A: SeanC has already addressed your second question so I'll just address your first one. I think Sean is being a bit too pessimistic. In general if $V$ is any $G$-representation then we have a canonical inclusion $i : V^G \to V$ of invariants and also a canonical quotient $q : V \to V_G$ to coinvariants (the quotient of $V$ by the equivalence relation $gv \sim v$). These compose to give a canonical map
$$q \circ i : V^G \to V_G.$$
If $V$ is completely reducible then this map is an isomorphism (exercise), so we can consider its inverse $(q \circ i)^{-1} : V_G \to V^G$. This lets us define a map
$$(q \circ i)^{-1} \circ q : V \to V^G$$
which, by construction, splits the inclusion $i : V^G \to V$. This means we have a canonical idempotent
$$R = i \circ (q \circ i)^{-1} \circ q : V \to V$$
whose image is $V^G$; this is the Reynolds operator. The kernel of $R$ is then the desired canonical $G$-equivariant complement of $V^G$. ("Canonical" here can be strengthened to "unique.") To connect this up with Sean's answer, $\text{ker}(R)$ can equivalently be defined as the sum of all nontrivial simple subrepresentations of $V$, or as the maximal subrepresentation of $V$ containing no nonzero invariant vector, and this (together with the fact that $R$ is an idempotent with image $V^G$) uniquely determines $R$.
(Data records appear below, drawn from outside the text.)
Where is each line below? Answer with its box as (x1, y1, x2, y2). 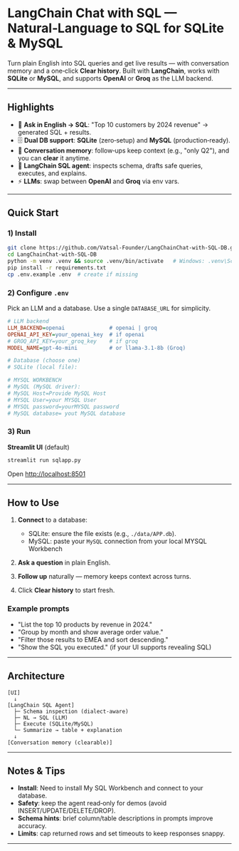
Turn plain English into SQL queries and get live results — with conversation (7, 58, 229, 67)
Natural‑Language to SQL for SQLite (7, 20, 224, 36)
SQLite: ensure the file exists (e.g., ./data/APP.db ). (28, 530, 176, 538)
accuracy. (17, 822, 48, 830)
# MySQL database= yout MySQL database (7, 410, 126, 417)
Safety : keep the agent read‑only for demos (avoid (17, 799, 167, 808)
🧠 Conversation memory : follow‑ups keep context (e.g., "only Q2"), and (17, 146, 230, 155)
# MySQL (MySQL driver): (7, 383, 81, 391)

This is quite abstract, so it's worth knowing for concreteness that if $G$ is a finite group and $K$ is a field of characteristic not dividing the order of $G$ (which implies that every $G$-representation is completely reducible by Maschke's theorem) then $R$ is given explicitly by the averaging operator
$$R(v) = \frac{1}{|G|} \sum_{g \in G} gv.$$
You can also gain some intuition for the relationship between invariants and coinvariants, and for the map $(q \circ i)^{-1}$, by considering the following special case: suppose $G$ is a finite group and $K$ a field of characteristic not dividing $|G|$ as above, and let $V$ be a permutation representation given by taking the free $K$-vector space on a set $X$ on which $G$ acts. Then $V^G$ has a basis given by sums over the orbits of $G$ acting on $X$, while $V_G$ has a basis given by the orbits themselves, each member of which has been identified. The map $(q \circ i)^{-1} : V_G \to V^G$ then sends an orbit $O$ to $\frac{1}{|O|} \sum_{o \in O} o$, which is equal to $\frac{1}{|G|} \sum_{g \in G} go$ for any $o \in O$. (This special case is also a nice example of what happens if we don't assume complete reducibility: if $G$ and $X$ are infinite in this construction then $V^G$ has a basis given by sums over finite orbits while $V_G$ still has a basis given by all orbits, so $q \circ i : V^G \to V_G$ is not an isomorphism if there are infinite orbits.)
When $K = \mathbb{R}$ or $\mathbb{C}$ and $G$ is a compact Lie group acting on a finite-dimensional $V$ then there is a generalization of the above formula involving averaging over $G$ with respect to Haar measure.